(Beginning of Data)
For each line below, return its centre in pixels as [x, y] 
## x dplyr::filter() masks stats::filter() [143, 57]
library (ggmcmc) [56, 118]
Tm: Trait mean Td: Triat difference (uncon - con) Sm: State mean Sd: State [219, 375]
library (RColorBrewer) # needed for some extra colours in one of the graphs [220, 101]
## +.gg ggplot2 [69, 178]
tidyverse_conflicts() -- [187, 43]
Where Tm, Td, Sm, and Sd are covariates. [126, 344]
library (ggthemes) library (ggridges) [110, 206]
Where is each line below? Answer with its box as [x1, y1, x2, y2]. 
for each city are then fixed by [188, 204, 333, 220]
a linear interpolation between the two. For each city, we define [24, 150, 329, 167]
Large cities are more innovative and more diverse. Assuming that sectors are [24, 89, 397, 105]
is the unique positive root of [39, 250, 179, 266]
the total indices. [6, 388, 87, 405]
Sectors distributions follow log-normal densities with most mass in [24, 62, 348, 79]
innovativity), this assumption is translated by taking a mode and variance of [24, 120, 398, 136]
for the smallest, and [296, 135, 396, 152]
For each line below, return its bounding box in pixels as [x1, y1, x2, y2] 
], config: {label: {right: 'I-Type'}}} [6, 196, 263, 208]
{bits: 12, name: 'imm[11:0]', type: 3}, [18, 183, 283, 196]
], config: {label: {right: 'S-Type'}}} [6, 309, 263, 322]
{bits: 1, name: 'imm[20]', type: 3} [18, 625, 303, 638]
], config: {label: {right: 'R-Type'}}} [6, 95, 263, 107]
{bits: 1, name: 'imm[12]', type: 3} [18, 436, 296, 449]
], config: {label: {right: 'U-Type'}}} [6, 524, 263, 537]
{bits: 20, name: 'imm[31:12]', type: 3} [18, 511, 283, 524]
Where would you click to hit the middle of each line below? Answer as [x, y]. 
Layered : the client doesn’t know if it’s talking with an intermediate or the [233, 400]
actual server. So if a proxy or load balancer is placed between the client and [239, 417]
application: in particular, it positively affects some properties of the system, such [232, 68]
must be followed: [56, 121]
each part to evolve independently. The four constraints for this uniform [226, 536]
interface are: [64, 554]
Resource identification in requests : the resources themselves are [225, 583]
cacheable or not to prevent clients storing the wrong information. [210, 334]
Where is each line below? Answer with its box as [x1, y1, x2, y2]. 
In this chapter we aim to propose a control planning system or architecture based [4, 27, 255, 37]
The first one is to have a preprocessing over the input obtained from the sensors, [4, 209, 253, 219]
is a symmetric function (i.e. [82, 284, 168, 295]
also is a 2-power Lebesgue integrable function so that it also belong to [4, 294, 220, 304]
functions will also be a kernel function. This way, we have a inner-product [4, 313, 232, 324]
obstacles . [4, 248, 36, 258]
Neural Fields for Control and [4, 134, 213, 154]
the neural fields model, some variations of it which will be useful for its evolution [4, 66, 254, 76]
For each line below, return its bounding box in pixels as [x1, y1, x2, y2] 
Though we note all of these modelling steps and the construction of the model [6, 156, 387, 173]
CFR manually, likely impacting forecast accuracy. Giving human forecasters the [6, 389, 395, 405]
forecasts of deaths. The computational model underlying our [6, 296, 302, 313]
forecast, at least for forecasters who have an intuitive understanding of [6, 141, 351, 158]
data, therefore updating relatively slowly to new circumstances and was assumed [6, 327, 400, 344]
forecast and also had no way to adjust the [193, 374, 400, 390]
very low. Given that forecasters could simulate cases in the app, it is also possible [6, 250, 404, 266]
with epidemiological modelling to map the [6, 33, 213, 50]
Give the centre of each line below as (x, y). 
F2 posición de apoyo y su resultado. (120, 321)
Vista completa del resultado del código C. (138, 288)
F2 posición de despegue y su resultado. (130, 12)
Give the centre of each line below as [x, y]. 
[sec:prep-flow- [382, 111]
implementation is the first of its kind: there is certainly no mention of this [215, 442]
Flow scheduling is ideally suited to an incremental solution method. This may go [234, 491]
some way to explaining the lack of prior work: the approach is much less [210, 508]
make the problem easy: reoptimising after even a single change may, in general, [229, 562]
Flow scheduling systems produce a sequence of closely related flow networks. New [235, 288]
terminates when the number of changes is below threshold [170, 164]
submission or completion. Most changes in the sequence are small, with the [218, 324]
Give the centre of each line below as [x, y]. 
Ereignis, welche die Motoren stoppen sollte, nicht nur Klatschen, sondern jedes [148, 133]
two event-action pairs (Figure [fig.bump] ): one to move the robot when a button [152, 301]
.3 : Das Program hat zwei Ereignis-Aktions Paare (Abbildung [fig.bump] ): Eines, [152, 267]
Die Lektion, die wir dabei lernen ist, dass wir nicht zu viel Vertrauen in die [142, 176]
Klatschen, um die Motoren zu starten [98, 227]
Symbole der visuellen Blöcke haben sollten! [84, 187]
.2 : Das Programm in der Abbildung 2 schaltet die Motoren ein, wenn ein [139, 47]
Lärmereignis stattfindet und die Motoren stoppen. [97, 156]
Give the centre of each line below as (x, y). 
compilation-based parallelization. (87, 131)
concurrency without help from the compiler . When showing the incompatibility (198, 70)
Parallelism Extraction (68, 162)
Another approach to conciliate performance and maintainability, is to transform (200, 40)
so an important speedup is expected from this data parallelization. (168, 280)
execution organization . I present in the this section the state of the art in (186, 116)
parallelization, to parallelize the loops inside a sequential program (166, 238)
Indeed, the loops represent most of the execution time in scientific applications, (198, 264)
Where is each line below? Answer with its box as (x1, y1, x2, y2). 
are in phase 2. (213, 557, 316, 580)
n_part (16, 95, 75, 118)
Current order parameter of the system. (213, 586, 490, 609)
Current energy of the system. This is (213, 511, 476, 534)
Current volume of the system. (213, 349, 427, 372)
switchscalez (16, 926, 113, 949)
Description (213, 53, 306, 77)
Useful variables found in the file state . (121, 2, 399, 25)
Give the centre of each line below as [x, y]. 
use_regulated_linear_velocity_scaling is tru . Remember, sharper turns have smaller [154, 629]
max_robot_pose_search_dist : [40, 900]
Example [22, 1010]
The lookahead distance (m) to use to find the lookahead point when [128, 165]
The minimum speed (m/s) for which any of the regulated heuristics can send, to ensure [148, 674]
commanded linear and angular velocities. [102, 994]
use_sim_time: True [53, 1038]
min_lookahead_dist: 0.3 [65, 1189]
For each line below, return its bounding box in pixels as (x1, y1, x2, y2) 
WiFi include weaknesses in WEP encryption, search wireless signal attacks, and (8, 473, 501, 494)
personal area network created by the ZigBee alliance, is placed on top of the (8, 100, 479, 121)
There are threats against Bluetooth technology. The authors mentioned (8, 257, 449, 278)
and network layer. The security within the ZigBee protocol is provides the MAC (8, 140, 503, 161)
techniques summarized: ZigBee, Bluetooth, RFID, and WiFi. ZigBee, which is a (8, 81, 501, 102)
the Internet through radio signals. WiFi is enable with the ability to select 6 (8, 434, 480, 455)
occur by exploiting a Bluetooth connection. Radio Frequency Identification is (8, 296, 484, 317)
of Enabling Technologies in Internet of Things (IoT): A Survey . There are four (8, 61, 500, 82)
(End of Data)
Task description:
Each of the entries above needs to be given again exactly.

Output below:
For each line below, return its centre in pixels as [x, y] 
## x dplyr::filter() masks stats::filter() [143, 57]
library (ggmcmc) [56, 118]
Tm: Trait mean Td: Triat difference (uncon - con) Sm: State mean Sd: State [219, 375]
library (RColorBrewer) # needed for some extra colours in one of the graphs [220, 101]
## +.gg ggplot2 [69, 178]
tidyverse_conflicts() -- [187, 43]
Where Tm, Td, Sm, and Sd are covariates. [126, 344]
library (ggthemes) library (ggridges) [110, 206]
Where is each line below? Answer with its box as [x1, y1, x2, y2]. 
for each city are then fixed by [188, 204, 333, 220]
a linear interpolation between the two. For each city, we define [24, 150, 329, 167]
Large cities are more innovative and more diverse. Assuming that sectors are [24, 89, 397, 105]
is the unique positive root of [39, 250, 179, 266]
the total indices. [6, 388, 87, 405]
Sectors distributions follow log-normal densities with most mass in [24, 62, 348, 79]
innovativity), this assumption is translated by taking a mode and variance of [24, 120, 398, 136]
for the smallest, and [296, 135, 396, 152]
For each line below, return its bounding box in pixels as [x1, y1, x2, y2] 
], config: {label: {right: 'I-Type'}}} [6, 196, 263, 208]
{bits: 12, name: 'imm[11:0]', type: 3}, [18, 183, 283, 196]
], config: {label: {right: 'S-Type'}}} [6, 309, 263, 322]
{bits: 1, name: 'imm[20]', type: 3} [18, 625, 303, 638]
], config: {label: {right: 'R-Type'}}} [6, 95, 263, 107]
{bits: 1, name: 'imm[12]', type: 3} [18, 436, 296, 449]
], config: {label: {right: 'U-Type'}}} [6, 524, 263, 537]
{bits: 20, name: 'imm[31:12]', type: 3} [18, 511, 283, 524]
Where would you click to hit the middle of each line below? Answer as [x, y]. 
Layered : the client doesn’t know if it’s talking with an intermediate or the [233, 400]
actual server. So if a proxy or load balancer is placed between the client and [239, 417]
application: in particular, it positively affects some properties of the system, such [232, 68]
must be followed: [56, 121]
each part to evolve independently. The four constraints for this uniform [226, 536]
interface are: [64, 554]
Resource identification in requests : the resources themselves are [225, 583]
cacheable or not to prevent clients storing the wrong information. [210, 334]
Where is each line below? Answer with its box as [x1, y1, x2, y2]. 
In this chapter we aim to propose a control planning system or architecture based [4, 27, 255, 37]
The first one is to have a preprocessing over the input obtained from the sensors, [4, 209, 253, 219]
is a symmetric function (i.e. [82, 284, 168, 295]
also is a 2-power Lebesgue integrable function so that it also belong to [4, 294, 220, 304]
functions will also be a kernel function. This way, we have a inner-product [4, 313, 232, 324]
obstacles . [4, 248, 36, 258]
Neural Fields for Control and [4, 134, 213, 154]
the neural fields model, some variations of it which will be useful for its evolution [4, 66, 254, 76]
For each line below, return its bounding box in pixels as [x1, y1, x2, y2] 
Though we note all of these modelling steps and the construction of the model [6, 156, 387, 173]
CFR manually, likely impacting forecast accuracy. Giving human forecasters the [6, 389, 395, 405]
forecasts of deaths. The computational model underlying our [6, 296, 302, 313]
forecast, at least for forecasters who have an intuitive understanding of [6, 141, 351, 158]
data, therefore updating relatively slowly to new circumstances and was assumed [6, 327, 400, 344]
forecast and also had no way to adjust the [193, 374, 400, 390]
very low. Given that forecasters could simulate cases in the app, it is also possible [6, 250, 404, 266]
with epidemiological modelling to map the [6, 33, 213, 50]
Give the centre of each line below as (x, y). 
F2 posición de apoyo y su resultado. (120, 321)
Vista completa del resultado del código C. (138, 288)
F2 posición de despegue y su resultado. (130, 12)
Give the centre of each line below as [x, y]. 
[sec:prep-flow- [382, 111]
implementation is the first of its kind: there is certainly no mention of this [215, 442]
Flow scheduling is ideally suited to an incremental solution method. This may go [234, 491]
some way to explaining the lack of prior work: the approach is much less [210, 508]
make the problem easy: reoptimising after even a single change may, in general, [229, 562]
Flow scheduling systems produce a sequence of closely related flow networks. New [235, 288]
terminates when the number of changes is below threshold [170, 164]
submission or completion. Most changes in the sequence are small, with the [218, 324]
Give the centre of each line below as [x, y]. 
Ereignis, welche die Motoren stoppen sollte, nicht nur Klatschen, sondern jedes [148, 133]
two event-action pairs (Figure [fig.bump] ): one to move the robot when a button [152, 301]
.3 : Das Program hat zwei Ereignis-Aktions Paare (Abbildung [fig.bump] ): Eines, [152, 267]
Die Lektion, die wir dabei lernen ist, dass wir nicht zu viel Vertrauen in die [142, 176]
Klatschen, um die Motoren zu starten [98, 227]
Symbole der visuellen Blöcke haben sollten! [84, 187]
.2 : Das Programm in der Abbildung 2 schaltet die Motoren ein, wenn ein [139, 47]
Lärmereignis stattfindet und die Motoren stoppen. [97, 156]
Give the centre of each line below as (x, y). 
compilation-based parallelization. (87, 131)
concurrency without help from the compiler . When showing the incompatibility (198, 70)
Parallelism Extraction (68, 162)
Another approach to conciliate performance and maintainability, is to transform (200, 40)
so an important speedup is expected from this data parallelization. (168, 280)
execution organization . I present in the this section the state of the art in (186, 116)
parallelization, to parallelize the loops inside a sequential program (166, 238)
Indeed, the loops represent most of the execution time in scientific applications, (198, 264)
Where is each line below? Answer with its box as (x1, y1, x2, y2). 
are in phase 2. (213, 557, 316, 580)
n_part (16, 95, 75, 118)
Current order parameter of the system. (213, 586, 490, 609)
Current energy of the system. This is (213, 511, 476, 534)
Current volume of the system. (213, 349, 427, 372)
switchscalez (16, 926, 113, 949)
Description (213, 53, 306, 77)
Useful variables found in the file state . (121, 2, 399, 25)
Give the centre of each line below as [x, y]. 
use_regulated_linear_velocity_scaling is tru . Remember, sharper turns have smaller [154, 629]
max_robot_pose_search_dist : [40, 900]
Example [22, 1010]
The lookahead distance (m) to use to find the lookahead point when [128, 165]
The minimum speed (m/s) for which any of the regulated heuristics can send, to ensure [148, 674]
commanded linear and angular velocities. [102, 994]
use_sim_time: True [53, 1038]
min_lookahead_dist: 0.3 [65, 1189]
For each line below, return its bounding box in pixels as (x1, y1, x2, y2) 
WiFi include weaknesses in WEP encryption, search wireless signal attacks, and (8, 473, 501, 494)
personal area network created by the ZigBee alliance, is placed on top of the (8, 100, 479, 121)
There are threats against Bluetooth technology. The authors mentioned (8, 257, 449, 278)
and network layer. The security within the ZigBee protocol is provides the MAC (8, 140, 503, 161)
techniques summarized: ZigBee, Bluetooth, RFID, and WiFi. ZigBee, which is a (8, 81, 501, 102)
the Internet through radio signals. WiFi is enable with the ability to select 6 (8, 434, 480, 455)
occur by exploiting a Bluetooth connection. Radio Frequency Identification is (8, 296, 484, 317)
of Enabling Technologies in Internet of Things (IoT): A Survey . There are four (8, 61, 500, 82)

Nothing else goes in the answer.